• [Exercise instructions] Set down the whole listing below exactly. The pictures stay out.

┌──

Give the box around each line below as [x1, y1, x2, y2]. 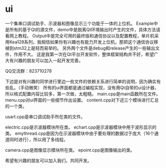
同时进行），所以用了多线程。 [9, 136, 68, 142]
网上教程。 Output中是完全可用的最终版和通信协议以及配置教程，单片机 [9, 33, 155, 39]
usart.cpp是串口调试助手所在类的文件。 [5, 114, 85, 120]
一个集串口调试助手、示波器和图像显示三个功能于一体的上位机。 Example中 [5, 20, 158, 26]
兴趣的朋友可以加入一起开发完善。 [13, 57, 83, 63]
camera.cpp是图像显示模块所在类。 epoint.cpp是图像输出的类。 [5, 147, 135, 153]
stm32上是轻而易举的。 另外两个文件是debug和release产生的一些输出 [13, 45, 156, 51]
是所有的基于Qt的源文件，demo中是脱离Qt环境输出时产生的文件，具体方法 [5, 26, 156, 33]

└──

• [Response to this exercise]
Give the box around each line below as [x1, y1, x2, y2]. 
同时进行），所以用了多线程。 [9, 136, 68, 142]
网上教程。 Output中是完全可用的最终版和通信协议以及配置教程，单片机 [9, 33, 155, 39]
usart.cpp是串口调试助手所在类的文件。 [5, 114, 85, 120]
一个集串口调试助手、示波器和图像显示三个功能于一体的上位机。 Example中 [5, 20, 158, 26]
兴趣的朋友可以加入一起开发完善。 [13, 57, 83, 63]
camera.cpp是图像显示模块所在类。 epoint.cpp是图像输出的类。 [5, 147, 135, 153]
stm32上是轻而易举的。 另外两个文件是debug和release产生的一些输出 [13, 45, 156, 51]
是所有的基于Qt的源文件，demo中是脱离Qt环境输出时产生的文件，具体方法 [5, 26, 156, 33]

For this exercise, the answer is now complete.